RAW DATA
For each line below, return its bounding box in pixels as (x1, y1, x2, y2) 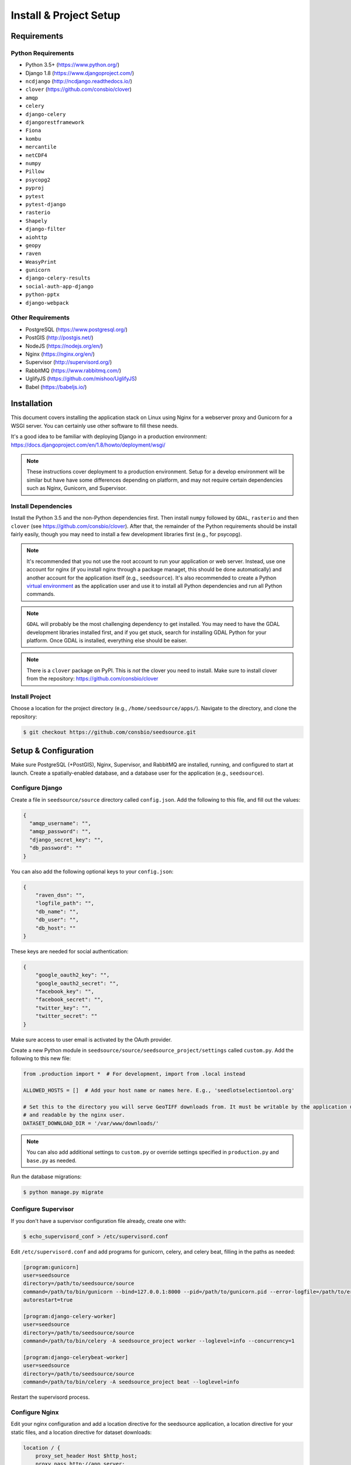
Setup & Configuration (11, 746, 94, 756)
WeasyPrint (25, 258, 57, 265)
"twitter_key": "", (35, 1004, 92, 1011)
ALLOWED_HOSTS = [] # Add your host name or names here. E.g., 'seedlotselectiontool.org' (23, 1087, 295, 1094)
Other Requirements (11, 314, 70, 322)
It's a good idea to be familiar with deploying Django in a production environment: (11, 433, 207, 440)
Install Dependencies (11, 502, 73, 510)
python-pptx (25, 291, 60, 298)
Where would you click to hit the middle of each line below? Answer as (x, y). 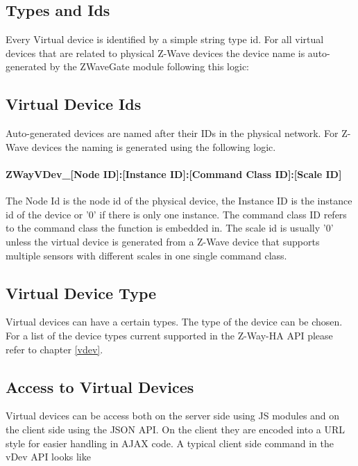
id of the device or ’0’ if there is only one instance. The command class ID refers (176, 214)
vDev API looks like (48, 457)
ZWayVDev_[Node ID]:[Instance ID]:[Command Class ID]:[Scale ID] (174, 174)
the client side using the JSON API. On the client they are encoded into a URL (176, 429)
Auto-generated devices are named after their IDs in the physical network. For (172, 133)
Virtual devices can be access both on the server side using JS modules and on (173, 416)
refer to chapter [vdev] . (54, 349)
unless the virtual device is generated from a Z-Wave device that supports (163, 241)
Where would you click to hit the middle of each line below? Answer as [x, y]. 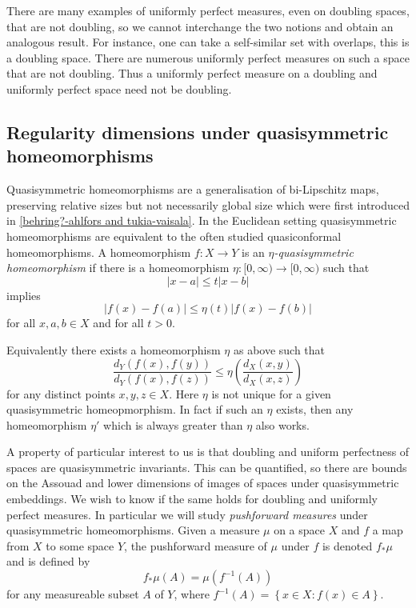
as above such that [279, 349]
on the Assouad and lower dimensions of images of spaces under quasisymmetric [203, 483]
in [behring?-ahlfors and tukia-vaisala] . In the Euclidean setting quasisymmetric [202, 220]
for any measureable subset [73, 594]
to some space [80, 545]
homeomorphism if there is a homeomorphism [118, 268]
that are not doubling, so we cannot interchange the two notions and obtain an [200, 26]
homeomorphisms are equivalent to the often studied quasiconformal [174, 236]
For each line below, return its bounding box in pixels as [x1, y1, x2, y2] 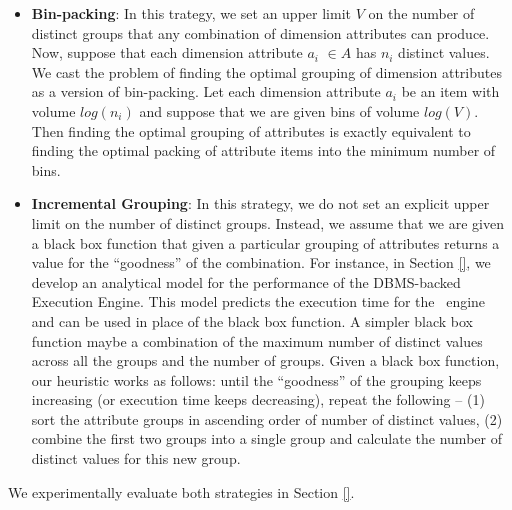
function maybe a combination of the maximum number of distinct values [31, 330, 483, 351]
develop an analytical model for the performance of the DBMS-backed [31, 271, 461, 292]
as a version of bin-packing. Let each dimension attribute [31, 81, 381, 102]
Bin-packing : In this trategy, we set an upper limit [31, 3, 351, 23]
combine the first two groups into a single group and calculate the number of [31, 428, 502, 449]
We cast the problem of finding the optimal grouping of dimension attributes [31, 61, 502, 82]
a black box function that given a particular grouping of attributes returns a [31, 232, 500, 253]
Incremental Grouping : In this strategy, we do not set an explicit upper [31, 193, 490, 214]
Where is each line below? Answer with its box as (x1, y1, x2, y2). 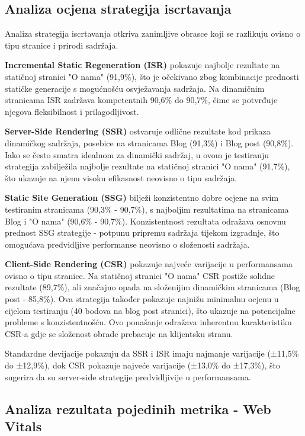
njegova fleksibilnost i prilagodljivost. (5, 105, 139, 117)
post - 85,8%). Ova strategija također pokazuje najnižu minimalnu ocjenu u (5, 293, 279, 305)
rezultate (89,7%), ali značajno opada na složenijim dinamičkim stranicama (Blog (5, 281, 300, 293)
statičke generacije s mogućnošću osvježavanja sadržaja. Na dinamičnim (5, 82, 265, 94)
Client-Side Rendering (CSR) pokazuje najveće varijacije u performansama (5, 258, 293, 270)
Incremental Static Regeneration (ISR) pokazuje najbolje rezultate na (5, 59, 280, 71)
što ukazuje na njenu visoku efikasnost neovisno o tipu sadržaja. (5, 171, 237, 184)
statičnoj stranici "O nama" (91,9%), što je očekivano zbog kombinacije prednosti (5, 70, 299, 82)
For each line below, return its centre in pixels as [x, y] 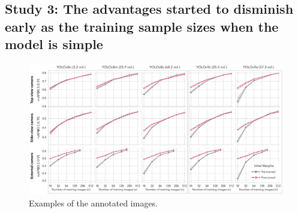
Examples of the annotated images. [94, 203]
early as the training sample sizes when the [142, 26]
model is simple [54, 44]
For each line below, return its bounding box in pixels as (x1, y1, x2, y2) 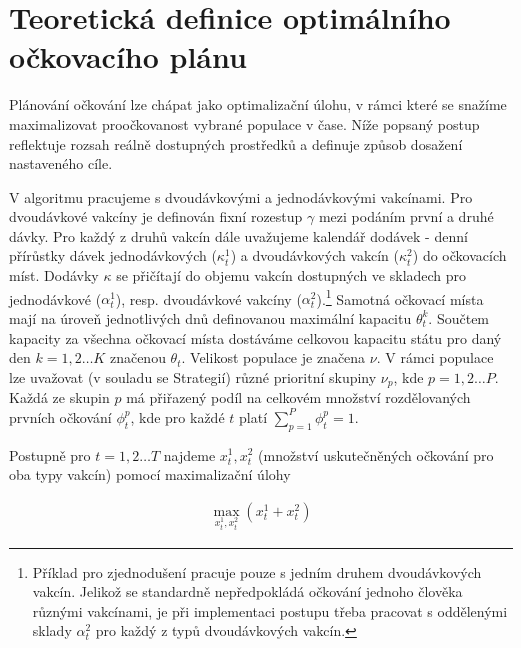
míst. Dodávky (9, 265, 99, 286)
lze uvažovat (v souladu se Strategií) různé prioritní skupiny (9, 366, 377, 387)
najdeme (163, 444, 216, 465)
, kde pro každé (130, 406, 225, 427)
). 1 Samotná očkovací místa (316, 285, 484, 309)
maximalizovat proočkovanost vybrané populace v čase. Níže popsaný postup (9, 113, 480, 134)
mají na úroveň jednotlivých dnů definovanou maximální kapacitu (9, 307, 412, 328)
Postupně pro (9, 444, 91, 465)
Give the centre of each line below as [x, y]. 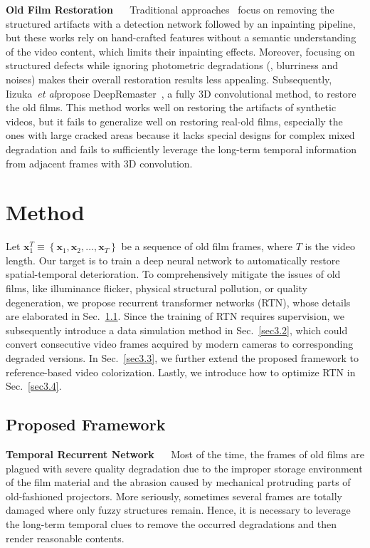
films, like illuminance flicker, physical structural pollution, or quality [157, 288]
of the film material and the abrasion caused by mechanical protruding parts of [178, 482]
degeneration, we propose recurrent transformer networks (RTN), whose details [178, 302]
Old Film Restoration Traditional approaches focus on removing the [170, 9]
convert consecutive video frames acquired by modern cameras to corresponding [180, 344]
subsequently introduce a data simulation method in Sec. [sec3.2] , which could [177, 330]
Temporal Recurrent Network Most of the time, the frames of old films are [185, 454]
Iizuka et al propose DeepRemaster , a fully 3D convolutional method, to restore [181, 93]
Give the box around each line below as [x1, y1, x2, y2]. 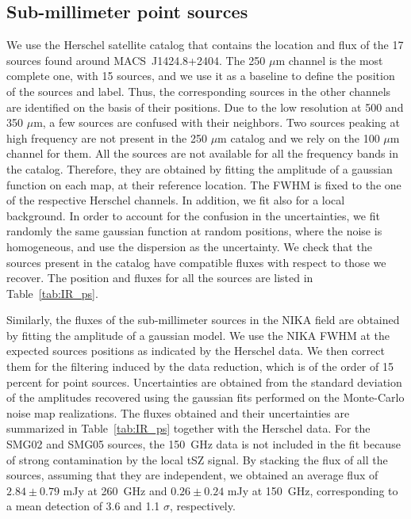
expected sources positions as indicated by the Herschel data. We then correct [6, 342, 385, 359]
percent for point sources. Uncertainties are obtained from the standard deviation [6, 373, 402, 390]
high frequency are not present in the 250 [6, 129, 207, 146]
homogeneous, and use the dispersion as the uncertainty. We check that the [6, 238, 372, 254]
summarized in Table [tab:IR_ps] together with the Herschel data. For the [6, 420, 371, 437]
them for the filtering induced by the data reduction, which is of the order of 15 [6, 358, 394, 375]
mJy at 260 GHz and [63, 482, 167, 498]
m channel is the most [275, 52, 383, 68]

EXERCISE BRIEF
What you give back must be the stretch above, starting at the line with "WeasyPrint (25, 258, 57, 265)" and ending at the line with "python-pptx (25, 291, 60, 298)", copied exactly.

TASK RESULT
WeasyPrint (25, 258, 57, 265)
"twitter_key": "", (35, 1004, 92, 1011)
ALLOWED_HOSTS = [] # Add your host name or names here. E.g., 'seedlotselectiontool.org' (23, 1087, 295, 1094)
Other Requirements (11, 314, 70, 322)
It's a good idea to be familiar with deploying Django in a production environment: (11, 433, 207, 440)
Install Dependencies (11, 502, 73, 510)
python-pptx (25, 291, 60, 298)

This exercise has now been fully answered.